The Real-LIfe Figure Behind the Character of Hannibal Lecter

 by Milly W


*Warning: this article includes reference to film and real-world violence*


The character of Dr Hannibal Lecter has been played by many actors, probably the most well known being Anthony Hopkins in The Silence of the lambs, Mads Mikkelsen also playing the doctor in Hannibal, which is available on Netflix.


Whilst Dr. Lecter is a fictional character created by Thomas Harris, he was based on the former surgeon turned killer, Dr Alfredo Balli Trevino. In 1963 Harris went to visit Dykes Askew Simmons, an American who was sentenced to death for triple murder. Whilst Harris was visiting the Nuevo León state prison in Trevino in Monterey, Mexico he came across Dr Trevino who had treated Simmons after suffering a gunshot wound during an escape attempt, during this Dr Trevino was serving the death penalty for murder. When Harris and Trevino met, Harris originally believed that Trevino was the prison doctor due to the way that Simmons was describing the treatment that he received.  Even though Harris was there to be interviewing Simmons, he was drawn to Trevino and his interesting psyche. After interviewing the doctor and finding out his real occupation, former surgeon turned killer, Harris began to be questioned himself by Trevino, later commenting on the insightful and astute nature of the questions and says he was struck by his poised manner and stillness of his body. 

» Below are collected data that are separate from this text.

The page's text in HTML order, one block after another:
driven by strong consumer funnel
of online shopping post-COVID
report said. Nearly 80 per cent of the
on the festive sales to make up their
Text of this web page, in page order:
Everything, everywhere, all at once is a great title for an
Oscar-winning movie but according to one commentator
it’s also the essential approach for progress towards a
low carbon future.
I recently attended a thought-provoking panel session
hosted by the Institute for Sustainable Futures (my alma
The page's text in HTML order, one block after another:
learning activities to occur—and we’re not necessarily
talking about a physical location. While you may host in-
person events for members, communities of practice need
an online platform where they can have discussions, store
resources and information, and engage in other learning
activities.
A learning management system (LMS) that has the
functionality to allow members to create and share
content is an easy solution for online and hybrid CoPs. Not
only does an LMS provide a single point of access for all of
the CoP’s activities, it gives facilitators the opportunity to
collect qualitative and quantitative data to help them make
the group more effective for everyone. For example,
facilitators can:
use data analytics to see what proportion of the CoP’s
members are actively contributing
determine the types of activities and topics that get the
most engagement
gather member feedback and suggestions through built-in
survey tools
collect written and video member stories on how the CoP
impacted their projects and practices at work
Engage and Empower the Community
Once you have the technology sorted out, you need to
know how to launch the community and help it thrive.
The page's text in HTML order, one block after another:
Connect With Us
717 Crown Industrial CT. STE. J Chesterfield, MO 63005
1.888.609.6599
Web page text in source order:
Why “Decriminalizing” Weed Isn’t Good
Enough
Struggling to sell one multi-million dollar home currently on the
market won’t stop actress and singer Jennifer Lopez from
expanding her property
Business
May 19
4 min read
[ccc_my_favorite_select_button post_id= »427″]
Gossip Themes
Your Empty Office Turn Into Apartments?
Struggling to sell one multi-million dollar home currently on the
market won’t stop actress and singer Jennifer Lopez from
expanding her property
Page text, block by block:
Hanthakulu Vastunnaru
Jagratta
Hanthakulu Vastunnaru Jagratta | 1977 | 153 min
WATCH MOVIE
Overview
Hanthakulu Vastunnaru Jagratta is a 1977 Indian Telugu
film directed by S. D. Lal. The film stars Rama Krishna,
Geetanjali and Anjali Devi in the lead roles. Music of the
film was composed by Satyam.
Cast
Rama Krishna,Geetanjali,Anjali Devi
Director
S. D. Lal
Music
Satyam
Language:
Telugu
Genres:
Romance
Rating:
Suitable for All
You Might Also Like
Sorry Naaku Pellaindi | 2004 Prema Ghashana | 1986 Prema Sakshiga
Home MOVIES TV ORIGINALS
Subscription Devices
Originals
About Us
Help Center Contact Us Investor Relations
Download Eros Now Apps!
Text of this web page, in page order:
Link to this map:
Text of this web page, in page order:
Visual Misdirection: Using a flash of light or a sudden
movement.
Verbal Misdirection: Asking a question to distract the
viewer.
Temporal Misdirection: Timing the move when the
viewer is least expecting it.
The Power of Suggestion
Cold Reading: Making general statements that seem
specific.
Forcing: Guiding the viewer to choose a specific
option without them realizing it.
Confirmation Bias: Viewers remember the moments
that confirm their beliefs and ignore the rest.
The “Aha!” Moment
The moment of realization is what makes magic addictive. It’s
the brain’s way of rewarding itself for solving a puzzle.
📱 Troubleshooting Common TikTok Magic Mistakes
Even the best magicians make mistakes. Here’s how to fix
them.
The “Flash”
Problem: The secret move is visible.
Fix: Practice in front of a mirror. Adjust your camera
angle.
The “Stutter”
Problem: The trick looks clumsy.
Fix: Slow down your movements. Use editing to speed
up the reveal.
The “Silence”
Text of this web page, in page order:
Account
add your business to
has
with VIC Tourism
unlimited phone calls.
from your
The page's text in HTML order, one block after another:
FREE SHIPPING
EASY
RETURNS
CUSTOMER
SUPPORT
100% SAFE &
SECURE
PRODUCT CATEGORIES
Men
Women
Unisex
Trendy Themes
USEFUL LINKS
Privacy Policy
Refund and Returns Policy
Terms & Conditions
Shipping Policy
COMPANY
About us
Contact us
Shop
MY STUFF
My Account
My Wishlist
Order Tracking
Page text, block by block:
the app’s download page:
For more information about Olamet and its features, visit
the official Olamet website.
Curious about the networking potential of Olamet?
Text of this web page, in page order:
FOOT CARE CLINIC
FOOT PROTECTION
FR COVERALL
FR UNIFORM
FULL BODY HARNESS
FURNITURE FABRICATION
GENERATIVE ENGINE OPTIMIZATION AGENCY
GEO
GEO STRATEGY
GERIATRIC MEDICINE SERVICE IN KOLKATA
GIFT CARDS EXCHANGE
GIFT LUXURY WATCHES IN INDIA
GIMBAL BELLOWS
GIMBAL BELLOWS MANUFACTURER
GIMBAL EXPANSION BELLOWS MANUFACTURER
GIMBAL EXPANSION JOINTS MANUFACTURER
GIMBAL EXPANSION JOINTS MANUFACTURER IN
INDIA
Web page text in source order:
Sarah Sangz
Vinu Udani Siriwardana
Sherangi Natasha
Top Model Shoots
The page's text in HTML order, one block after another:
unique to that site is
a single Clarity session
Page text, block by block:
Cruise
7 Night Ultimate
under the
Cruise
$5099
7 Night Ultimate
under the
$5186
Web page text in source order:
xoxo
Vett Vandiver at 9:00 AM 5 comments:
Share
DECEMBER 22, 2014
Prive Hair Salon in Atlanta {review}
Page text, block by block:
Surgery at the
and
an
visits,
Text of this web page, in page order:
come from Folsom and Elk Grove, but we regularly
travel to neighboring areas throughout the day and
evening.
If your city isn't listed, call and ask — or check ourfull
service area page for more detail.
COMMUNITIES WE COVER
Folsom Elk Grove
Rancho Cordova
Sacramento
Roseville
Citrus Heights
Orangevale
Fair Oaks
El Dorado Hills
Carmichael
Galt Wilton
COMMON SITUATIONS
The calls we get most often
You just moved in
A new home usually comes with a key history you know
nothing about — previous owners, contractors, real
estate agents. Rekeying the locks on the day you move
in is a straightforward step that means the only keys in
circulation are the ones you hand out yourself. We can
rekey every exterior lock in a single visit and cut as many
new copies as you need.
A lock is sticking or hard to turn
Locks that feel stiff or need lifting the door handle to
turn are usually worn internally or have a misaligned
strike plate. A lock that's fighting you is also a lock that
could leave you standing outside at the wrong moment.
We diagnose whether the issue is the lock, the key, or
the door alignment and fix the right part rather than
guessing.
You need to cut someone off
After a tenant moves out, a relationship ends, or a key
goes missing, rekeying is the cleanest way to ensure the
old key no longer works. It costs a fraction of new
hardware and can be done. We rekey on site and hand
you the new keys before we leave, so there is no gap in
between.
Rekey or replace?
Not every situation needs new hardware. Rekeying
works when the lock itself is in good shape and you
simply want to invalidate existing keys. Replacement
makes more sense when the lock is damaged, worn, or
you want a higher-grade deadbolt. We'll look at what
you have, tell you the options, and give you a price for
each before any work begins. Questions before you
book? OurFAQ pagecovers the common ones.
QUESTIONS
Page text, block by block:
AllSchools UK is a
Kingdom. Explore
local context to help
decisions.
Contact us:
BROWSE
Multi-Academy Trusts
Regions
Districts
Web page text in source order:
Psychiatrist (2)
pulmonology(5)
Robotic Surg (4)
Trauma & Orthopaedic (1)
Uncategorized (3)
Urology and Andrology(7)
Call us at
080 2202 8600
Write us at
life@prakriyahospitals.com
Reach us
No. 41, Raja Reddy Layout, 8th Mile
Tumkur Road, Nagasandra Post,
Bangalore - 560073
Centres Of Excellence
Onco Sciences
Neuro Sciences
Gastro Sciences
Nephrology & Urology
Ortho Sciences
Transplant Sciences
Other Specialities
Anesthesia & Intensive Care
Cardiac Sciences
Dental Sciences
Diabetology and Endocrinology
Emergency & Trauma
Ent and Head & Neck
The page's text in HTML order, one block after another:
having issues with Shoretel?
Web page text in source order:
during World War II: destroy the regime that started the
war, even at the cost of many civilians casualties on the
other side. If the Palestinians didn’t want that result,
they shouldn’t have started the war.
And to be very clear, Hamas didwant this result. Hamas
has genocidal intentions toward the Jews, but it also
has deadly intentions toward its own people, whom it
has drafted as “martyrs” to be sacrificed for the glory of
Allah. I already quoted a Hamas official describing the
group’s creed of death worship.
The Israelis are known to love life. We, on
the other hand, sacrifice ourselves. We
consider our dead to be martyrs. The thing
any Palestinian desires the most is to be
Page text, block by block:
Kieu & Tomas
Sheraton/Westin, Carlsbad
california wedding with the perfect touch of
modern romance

Most aspects of the character Dr. Lecter are fictional, firstly his name, rhyming with cannibal, revealing his tendency to eat his victims. The aggressive nature of Dr. Lecter is brilliantly portrayed in The Silence of the Lambs, being shown by the iconic ‘Hannibal mask’ and him frequently being restrained, this is due to the nature of a crime in prison, he attacked and ‘deformed’ a nurse who got ‘too close’.

The violent nature of Dr. Lecter though, isn’t very fictional, after growing up as a gay man in Mexico in times where the LGBTQ were hugely oppressed Trevino began a relationship with Jesus Castillo Rangel.

Following an argument about money or Trevino’s intention to marry a woman (no one is really sure) Rangel attacked Trevino with a screwdriver, intentionally aiming to harm him. In response to the attack, Trevino swiftly disarmed Rangel and administered anaesthetic to him. Then dragged the unconscious Rangel to a bathtub, where he stabbed and then dismembered the victim, packaging the remains in a very small.

Afterwards, Trevino drove to a relative’s farm and asked to bury ‘medical waste’ in a field, a worker on the farm, after seeing the mound, reported it to the police, who further concluded what had happened. Harris remembers Trevino having ‘a certain elegance about him’ even though he was describing such horrific events. On top of all of this horror, Trevino was also suspected to have perpetrated similar crimes with regard to hitchhikers in the 1950s and 60s, though his guilt was never proven. 

Harris used all of these points, many of which he embellished, to create the character of killer and psychopath, Dr Hannibal Lecter or ‘Hannibal the cannibal’, which had its first debut in the New York Times best seller, Red Dragon, released in 1991. The character of Dr Lecter has taken many forms over the years, from Dr Trevino all the way to Bryan Fuller’s Hannibal and is regarded as one of the most interesting book/tv/film characters ever created, in my opinion anyways.